The lights in the data center go red at 2:14 a.m. Your phone buzzes. You are the on‑call engineer staring at an alert fired from Domino Data Lab’s compute cluster. PagerDuty is already calling, routing, and escalating before the logs finish syncing. That is what controlled chaos looks like when managed well.
Domino Data Lab powers serious ML workloads: model training, experiment tracking, reproducible notebooks. PagerDuty orchestrates human response to machine trouble. Together they turn “what just broke?” into “who already owns it?” with less coffee spilled in between. Integration isn’t just convenience. It is how teams enforce accountability across sprawling data infrastructure.

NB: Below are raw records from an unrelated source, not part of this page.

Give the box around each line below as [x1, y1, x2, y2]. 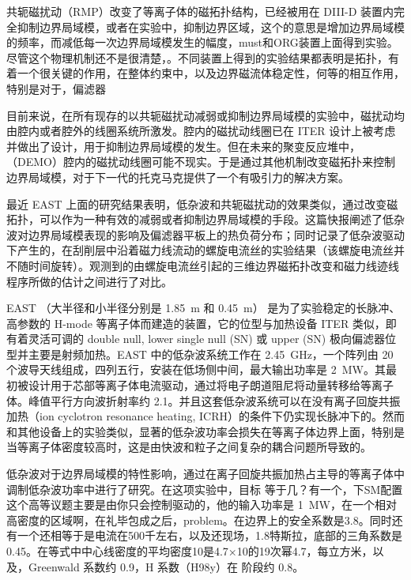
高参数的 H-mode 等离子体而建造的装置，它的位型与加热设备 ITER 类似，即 [6, 314, 397, 331]
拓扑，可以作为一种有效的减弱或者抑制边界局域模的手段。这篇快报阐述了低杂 [6, 211, 405, 228]
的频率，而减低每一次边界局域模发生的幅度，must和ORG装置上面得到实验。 [6, 34, 398, 51]
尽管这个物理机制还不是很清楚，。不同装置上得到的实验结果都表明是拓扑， [6, 49, 388, 66]
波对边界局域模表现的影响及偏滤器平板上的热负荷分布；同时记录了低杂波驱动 [6, 226, 405, 243]
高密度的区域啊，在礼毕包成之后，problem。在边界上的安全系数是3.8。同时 [6, 511, 392, 528]
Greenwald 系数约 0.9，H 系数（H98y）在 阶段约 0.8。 [28, 558, 304, 574]
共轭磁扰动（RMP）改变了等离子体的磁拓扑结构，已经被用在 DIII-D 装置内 [6, 3, 394, 19]

At its core, Domino pushes compute jobs, spins up containers, and logs metrics. PagerDuty sits one layer higher, listening for incidents from Domino’s event stream or monitoring tools like Prometheus. When thresholds trip, PagerDuty routes alerts based on schedules, escalation policies, and business impact. The connection is simple: Domino emits, PagerDuty decides, humans react.
How the integration works
Domino Data Lab sends job or node failures through a webhook that PagerDuty consumes. Each event carries metadata such as project, owner, and runtime context. PagerDuty transforms that payload into an incident, applies routing logic, and triggers the appropriate responder channel—Slack, email, or a direct mobile alert. The cycle completes when resolution updates flow back, automatically closing the loop inside Domino’s UI so teams can track mean time to recovery without a spreadsheet audit.
Best practices that keep it sane
Tie PagerDuty service keys to project namespaces, not individuals. Map Domino’s role-based access control (RBAC) directly to PagerDuty escalation paths to preserve the audit trail. Rotate tokens the same way you manage AWS IAM credentials. Keep alert titles structured so responders can parse them at a glance.